Wispr Flow listening interface on iPhone showing the iPhone microphone as the active input — Wispr Flow turns the phone from a typing surface into a steering surface. That is the difference between usable and annoying.

The best use case is not code entry. It is intent entry.

“Check the failing CI, inspect the relevant test, fix it if the root cause is obvious, and do not push without showing me the diff” is a very annoying thing to type on a phone. It is easy to say. The agent can do the mechanical work after that.

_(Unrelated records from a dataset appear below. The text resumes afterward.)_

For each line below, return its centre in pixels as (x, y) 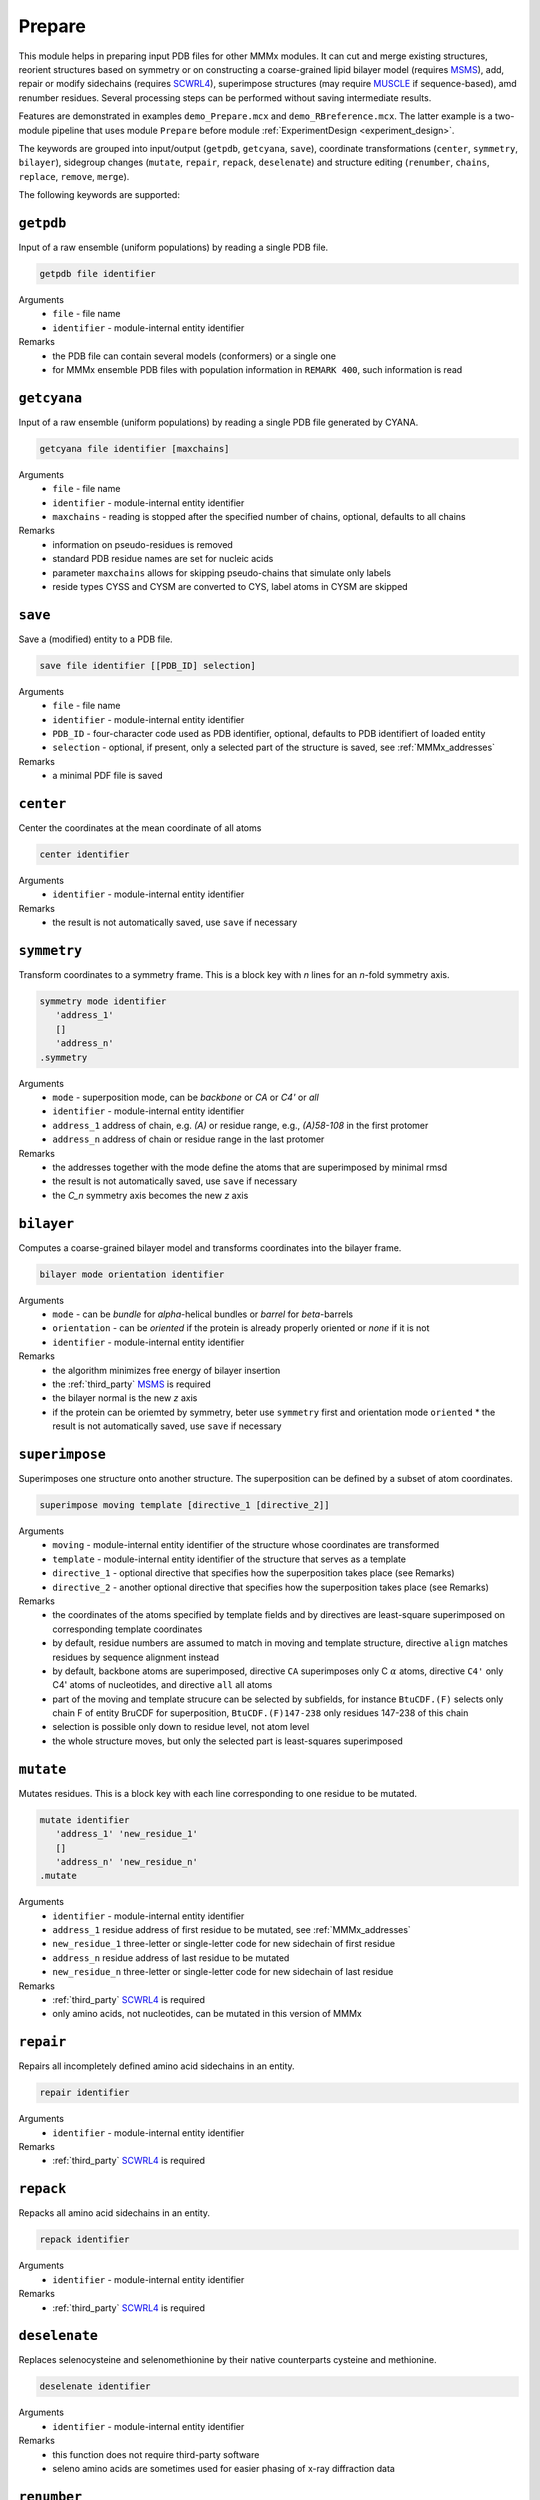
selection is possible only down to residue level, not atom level (181, 1727)
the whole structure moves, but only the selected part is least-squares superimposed (228, 1741)
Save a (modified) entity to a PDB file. (96, 639)
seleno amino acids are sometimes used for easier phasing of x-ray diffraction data (223, 2468)
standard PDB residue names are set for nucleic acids (163, 559)
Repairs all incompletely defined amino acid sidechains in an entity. (156, 2066)
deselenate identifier (95, 2386)
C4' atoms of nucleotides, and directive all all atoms (162, 1685)
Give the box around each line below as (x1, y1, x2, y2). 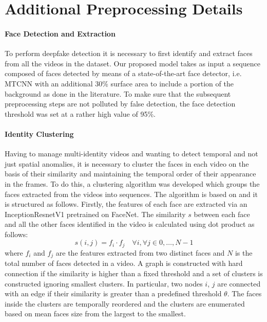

What I Actually Do From The Phone

The phone is good for small, high-leverage interruptions:

Asking an agent to inspect a failing PR while I am away from my desk.
Approving a low-risk fix after reading the diff.
Checking whether a long command finished.
Asking for a Todoist task or Linear issue to be created from context.
Resuming a remote shell after a commute or unstable network.
Sending a spoken instruction into an existing agent session.

It is bad for deep code review, reading large diffs, or designing a complicated feature. I can technically do those from the phone, but the ergonomics are wrong. The phone is a control plane, not the cockpit.

The Keyboard Bar Matters

The custom keyboard row in Blink looks minor until you lose it. Agent and tmux workflows still need terminal keys: escape, control, arrows, pipe, slash, tab, command modifiers, and symbols that are buried on iOS.

The bar does not make the phone keyboard great. It makes it survivable.

The rule is simple: anything I need more than twice in a terminal session should be one tap away. Otherwise the phone becomes a symbol-hunting exercise.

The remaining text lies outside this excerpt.